BEGIN RECORDS SUPPLIED
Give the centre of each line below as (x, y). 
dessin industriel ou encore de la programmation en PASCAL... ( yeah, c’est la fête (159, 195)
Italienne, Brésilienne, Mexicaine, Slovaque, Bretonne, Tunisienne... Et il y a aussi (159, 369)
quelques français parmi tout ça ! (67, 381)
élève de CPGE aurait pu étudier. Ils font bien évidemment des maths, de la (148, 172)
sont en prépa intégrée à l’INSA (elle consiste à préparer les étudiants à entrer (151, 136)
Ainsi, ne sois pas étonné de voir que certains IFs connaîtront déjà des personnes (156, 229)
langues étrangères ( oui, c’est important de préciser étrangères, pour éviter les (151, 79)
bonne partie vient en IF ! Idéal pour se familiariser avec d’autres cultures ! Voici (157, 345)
END RECORDS SUPPLIED
BEGIN RECORDS SUPPLIED
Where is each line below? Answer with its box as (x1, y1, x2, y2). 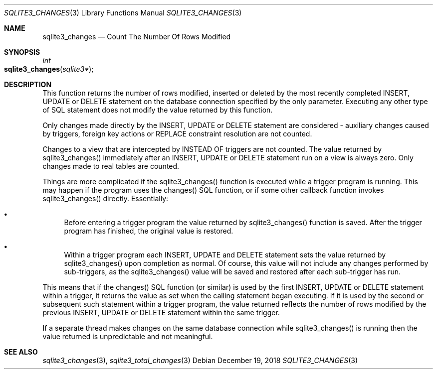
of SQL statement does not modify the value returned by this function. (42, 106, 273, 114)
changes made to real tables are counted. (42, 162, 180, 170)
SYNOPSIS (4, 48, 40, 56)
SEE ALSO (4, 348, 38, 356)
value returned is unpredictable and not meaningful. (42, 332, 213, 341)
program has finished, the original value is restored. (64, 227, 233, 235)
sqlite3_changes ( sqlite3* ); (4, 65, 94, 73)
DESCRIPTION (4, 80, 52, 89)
END RECORDS SUPPLIED
BEGIN RECORDS SUPPLIED
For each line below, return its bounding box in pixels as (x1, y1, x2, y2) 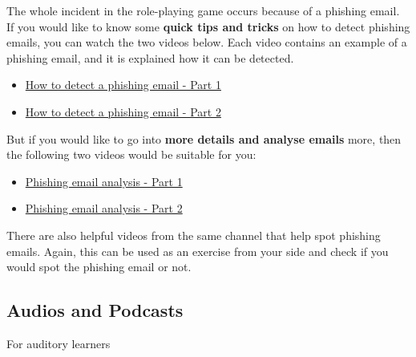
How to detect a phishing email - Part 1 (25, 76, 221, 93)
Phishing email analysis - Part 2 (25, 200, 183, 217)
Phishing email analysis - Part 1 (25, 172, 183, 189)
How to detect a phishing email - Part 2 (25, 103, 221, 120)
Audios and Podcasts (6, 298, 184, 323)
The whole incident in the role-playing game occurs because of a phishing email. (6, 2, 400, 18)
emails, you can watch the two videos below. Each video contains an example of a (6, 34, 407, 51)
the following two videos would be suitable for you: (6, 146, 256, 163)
END RECORDS SUPPLIED
TASK TO COMPLETE:
Filter the entries and keep only the lines holding "videos".

TASK ANSWER:
emails, you can watch the two videos below. Each video contains an example of a (6, 34, 407, 51)
the following two videos would be suitable for you: (6, 146, 256, 163)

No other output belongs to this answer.